Destaca-se a análise de subgrupos, em que houve diferença de acordo com o tipo de mutação EGFR, mostrando maior beneficio no subgrupo com EGFR Leu858Arg e no subgrupo sem a mutação EGFR Thr790Met. Diante do pior prognóstico associado ao Leu858Arg em relação ao éxon 19, o regime ABCP poderia ser uma potencial abordagem de tratamento. Pacientes com metástases cerebrais também devem ser avaliados com atenção devido a melhor beneficio de SLP quando comparamos ABCP ao esquema CP, provendo uma melhor eficácia de tratamento para tais casos.

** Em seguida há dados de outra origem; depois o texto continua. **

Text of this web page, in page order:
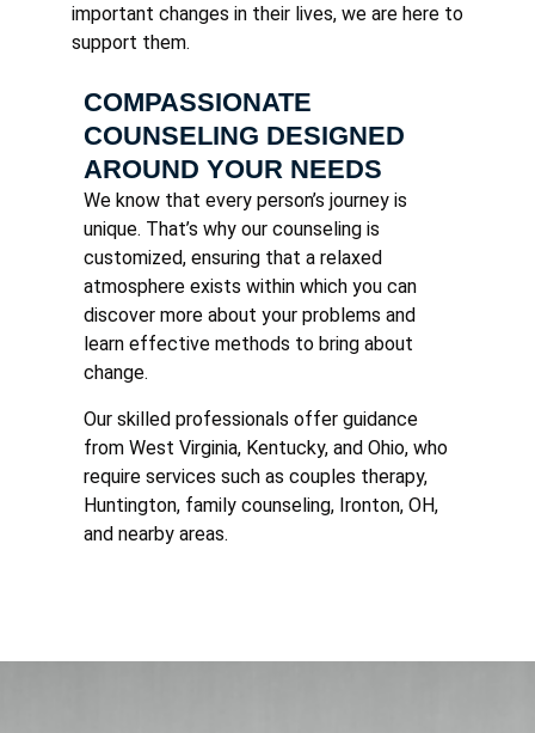
important changes in their lives, we are here to
support them.
COMPASSIONATE
COUNSELING DESIGNED
AROUND YOUR NEEDS
We know that every person’s journey is
unique. That’s why our counseling is
customized, ensuring that a relaxed
atmosphere exists within which you can
discover more about your problems and
learn effective methods to bring about
change.
Our skilled professionals offer guidance
from West Virginia, Kentucky, and Ohio, who
require services such as couples therapy,
Huntington, family counseling, Ironton, OH,
and nearby areas.

A avaliação de subgrupo sugere benefício progressivo conforme maior expressão de PD-L1. Também houve benefício com significância estatística no subgrupo com escore inflamatório ≥20% na classificação Lunit SCOPE IO – um escore inflamatório baseado na distribuição e densidade de TILs (linfócitos infiltrantes tumorais), calculado usando inteligência artificial.

Devido a baixa amostragem dos pacientes com translocação de ALK existe uma limitação para avaliar a real eficácia terapêutica neste subgrupo.

O ATTLAS Trial demonstra aumento de SLP em pacientes com CPCNP com mutações de EGFR e ALK, demonstrando-se uma possível terapia para essa população após a falha dos agentes anti-EGFR. Um follow-up prolongado é necessário para confirmação de SG.

 

Citação:
Park S, Kim TM, Han JY, Lee GW, Shim BY, Lee YG, Kim SW, Kim IH, Lee S, Kim YJ, Park JH, Park SG, Lee KH, Kang EJ, Kim JW, Shin SH, Ock CY, Nam BH, Lee J, Jung HA, Sun JM, Lee SH, Ahn JS, Ahn MJ. Phase III, Randomized Study of Atezolizumab Plus Bevacizumab and Chemotherapy in Patients With EGFR- or ALK-Mutated Non-Small-Cell Lung Cancer (ATTLAS, KCSG-LU19-04). J Clin Oncol. 2023 Oct 20:JCO2301891. doi: 10.1200/JCO.23.01891. Epub ahead of print. PMID: 37861993.

Avaliador científico:

Dr Lucas Henrique Rigon Vidoto

Oncologista Clinico pelo Instituto Nacional do Câncer-INCA, atualmente em exercício na rede Notredame Intermédica e Prevent Senior.